Further, the Iraq and Afghan campaigns closely followed the traditional model of colonial soldiering, despite the best efforts of think tanks and military bureaucrats to spin an endless series of ambushes and IEDs into ‘asymmetric warfare’ best countered by a ‘revolution in military affairs.’ For the combat troops the fighting was nasty, brutish and long and utterly devoid of theory.

With the flag barely folded in Baghdad and with the final convoys carrying the last US units to leave Iraq crossing into Kuwait, the debate over how to shape the military into the coming decades has moved beyond the technical and into the mainstream.

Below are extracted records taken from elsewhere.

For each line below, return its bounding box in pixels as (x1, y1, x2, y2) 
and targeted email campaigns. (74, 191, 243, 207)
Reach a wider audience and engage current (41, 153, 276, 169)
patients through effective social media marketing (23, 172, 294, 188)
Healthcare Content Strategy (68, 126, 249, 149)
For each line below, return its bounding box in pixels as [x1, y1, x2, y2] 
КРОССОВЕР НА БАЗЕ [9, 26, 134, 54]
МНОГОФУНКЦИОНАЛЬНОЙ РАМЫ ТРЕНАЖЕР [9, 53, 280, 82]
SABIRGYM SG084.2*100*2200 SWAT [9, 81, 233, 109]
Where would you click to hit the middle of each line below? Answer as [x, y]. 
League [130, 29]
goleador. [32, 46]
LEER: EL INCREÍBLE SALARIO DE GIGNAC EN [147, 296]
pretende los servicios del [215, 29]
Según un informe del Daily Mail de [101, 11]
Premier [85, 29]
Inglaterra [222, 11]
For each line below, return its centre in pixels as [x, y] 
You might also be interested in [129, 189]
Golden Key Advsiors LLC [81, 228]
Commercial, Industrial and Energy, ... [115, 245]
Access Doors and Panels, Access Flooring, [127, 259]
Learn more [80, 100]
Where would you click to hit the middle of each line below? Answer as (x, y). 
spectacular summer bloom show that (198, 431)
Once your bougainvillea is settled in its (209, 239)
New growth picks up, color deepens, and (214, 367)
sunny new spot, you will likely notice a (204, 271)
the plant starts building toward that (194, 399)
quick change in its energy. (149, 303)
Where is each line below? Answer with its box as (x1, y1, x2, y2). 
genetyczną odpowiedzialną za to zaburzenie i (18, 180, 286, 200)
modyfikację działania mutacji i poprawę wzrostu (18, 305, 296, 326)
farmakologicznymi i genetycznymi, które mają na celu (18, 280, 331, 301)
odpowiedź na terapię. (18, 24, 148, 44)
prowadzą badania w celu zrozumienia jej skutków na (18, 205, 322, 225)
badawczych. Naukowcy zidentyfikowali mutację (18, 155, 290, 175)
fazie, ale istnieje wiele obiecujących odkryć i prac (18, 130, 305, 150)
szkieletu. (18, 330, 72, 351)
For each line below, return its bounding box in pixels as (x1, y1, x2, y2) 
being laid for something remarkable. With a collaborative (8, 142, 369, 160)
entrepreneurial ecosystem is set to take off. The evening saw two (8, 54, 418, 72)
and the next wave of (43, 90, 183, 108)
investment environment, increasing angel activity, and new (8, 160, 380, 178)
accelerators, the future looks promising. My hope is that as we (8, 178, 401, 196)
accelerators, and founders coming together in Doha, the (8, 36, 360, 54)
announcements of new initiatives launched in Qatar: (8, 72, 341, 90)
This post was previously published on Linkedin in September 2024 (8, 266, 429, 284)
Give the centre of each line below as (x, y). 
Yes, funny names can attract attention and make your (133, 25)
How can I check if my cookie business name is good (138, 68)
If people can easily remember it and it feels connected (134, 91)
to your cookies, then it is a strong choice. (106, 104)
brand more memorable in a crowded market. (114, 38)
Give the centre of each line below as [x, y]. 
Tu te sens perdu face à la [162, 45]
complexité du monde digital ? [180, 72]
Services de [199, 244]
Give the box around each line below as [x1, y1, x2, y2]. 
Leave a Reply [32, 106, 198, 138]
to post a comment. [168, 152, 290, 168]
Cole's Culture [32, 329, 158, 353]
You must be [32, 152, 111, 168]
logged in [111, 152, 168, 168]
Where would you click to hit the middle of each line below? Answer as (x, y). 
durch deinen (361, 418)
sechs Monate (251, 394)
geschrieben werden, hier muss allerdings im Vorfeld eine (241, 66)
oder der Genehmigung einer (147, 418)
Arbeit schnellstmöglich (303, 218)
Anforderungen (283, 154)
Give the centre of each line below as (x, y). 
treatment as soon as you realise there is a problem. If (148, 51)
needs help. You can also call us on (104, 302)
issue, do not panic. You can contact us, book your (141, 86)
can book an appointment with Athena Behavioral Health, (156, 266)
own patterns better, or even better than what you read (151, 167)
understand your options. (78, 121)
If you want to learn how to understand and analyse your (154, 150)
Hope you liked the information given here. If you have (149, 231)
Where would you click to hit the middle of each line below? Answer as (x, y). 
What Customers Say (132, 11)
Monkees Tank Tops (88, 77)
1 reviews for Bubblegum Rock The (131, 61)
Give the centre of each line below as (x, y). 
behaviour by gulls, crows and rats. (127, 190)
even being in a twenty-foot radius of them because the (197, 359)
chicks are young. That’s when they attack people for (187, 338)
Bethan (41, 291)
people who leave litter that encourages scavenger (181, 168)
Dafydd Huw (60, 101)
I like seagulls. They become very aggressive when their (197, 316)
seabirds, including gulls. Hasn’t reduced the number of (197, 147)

The ‘new’ doctrine focuses on the so-called Air-Sea Battle Concept (ASBC). In essence the ASBC is a reworking of traditional US preferences for an engineering solution to the geopolitical challenges facing its self-declared hegemony in those regions it views as within its spheres of interest and responsibility.

To ASBC’s proponents this means the Asia-Pacific, with an emphasis on the use of naval and air power to project US influence, support allies and raise the military and economic costs of any power that seeks to counter this doctrine. To its detractors the ASBC offers an opportunity to restock and upgrade the Navy and Air Force at the expense of the Army, giving the US dominance offshore and overhead but less able to influence events on the ground.

Politically, a reduction in the US military’s expeditionary capabilities will also appeal to those in Washington who believe reducing the ground forces’ means to intervene in bloody, costly, almost certainly inconclusive and ultimately unpopular conflicts will therefore limit their likelihood.

Costs and risks

However, the price of moving away from a defense policy based on the ability to fight anywhere to one perceived to be focused on a specific geographical region is the potential for conflict in that area increases as nations who consider themselves as the target – China in the case of ASBC -- seek to counter the altered relationship.

In Beijing, Washington’s renewed interest in the Western Pacific and Southeast Asia will almost certainly be used to justify further defense expenditure and stepped-up diplomatic efforts to erode US influence where possible. This may well suit those US policymakers keen to reprise the cold war strategy of forcing the Soviet Union to divert scarce resources into non-productive armaments rather than consumer goods in order to undermine the state’s popularity and legitimacy.

Such a strategy, if even considered, would produce very different results in modern China as it would empower resource-hungry military and state interests and no doubt feed nationalist sentiments rather than raise widespread opposition to such spending priorities.

Any reversion to a naval and air force-centric ‘Pacific First’ strategy will not necessarily lead the US and China to square off at myriad points across the region. However, what is probable is that the potential for confrontation will increase if ASBC moves from theory into practice and results in a build-up of US naval and air forces – and perhaps more crucially those of its allies equipped with modern arms and supported by treaty obligations - on the periphery of what China considers its historical boundaries.

Unless the management of even the most seemingly trivial incidents involving any of these forces is built into the new doctrine, an otherwise glancing encounter over a remote atoll or reef might well serve as the detonator for events that could swiftly move beyond the control of local commanders and trigger a crisis neither side can easily contain.

(Gavin Greenwood is an analyst with the Hong Kong-based Allan & Associates security risk management consultancy.)